What's wanted is each entry repeated verbatim, minus its images.

···

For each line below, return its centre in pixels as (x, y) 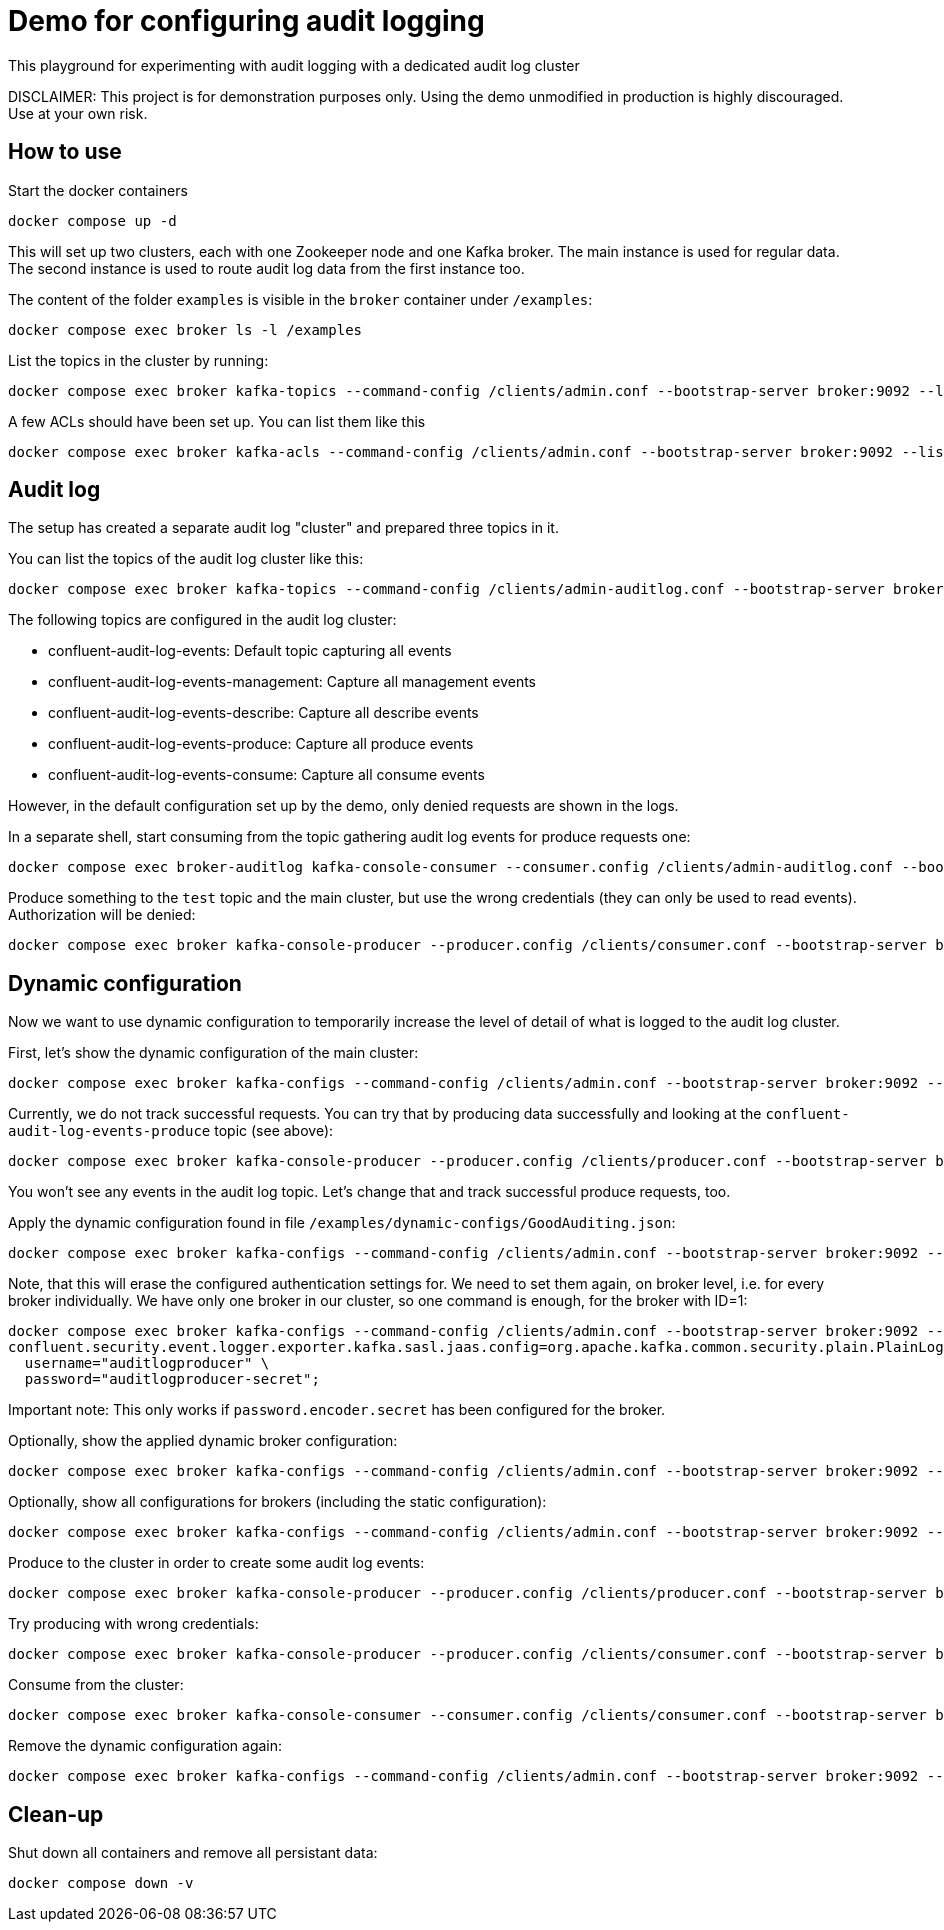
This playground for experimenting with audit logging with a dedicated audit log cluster (294, 65)
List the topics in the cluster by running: (138, 360)
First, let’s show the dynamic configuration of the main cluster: (213, 1053)
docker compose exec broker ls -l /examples (185, 329)
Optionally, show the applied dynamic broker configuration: (203, 1441)
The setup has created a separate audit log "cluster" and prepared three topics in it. (283, 528)
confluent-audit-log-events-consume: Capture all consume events (266, 775)
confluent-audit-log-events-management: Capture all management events (292, 682)

···

| Result of this exercise |
For each line below, return its centre in pixels as (x, y) 
This playground for experimenting with audit logging with a dedicated audit log cluster (294, 65)
List the topics in the cluster by running: (138, 360)
First, let’s show the dynamic configuration of the main cluster: (213, 1053)
docker compose exec broker ls -l /examples (185, 329)
Optionally, show the applied dynamic broker configuration: (203, 1441)
The setup has created a separate audit log "cluster" and prepared three topics in it. (283, 528)
confluent-audit-log-events-consume: Capture all consume events (266, 775)
confluent-audit-log-events-management: Capture all management events (292, 682)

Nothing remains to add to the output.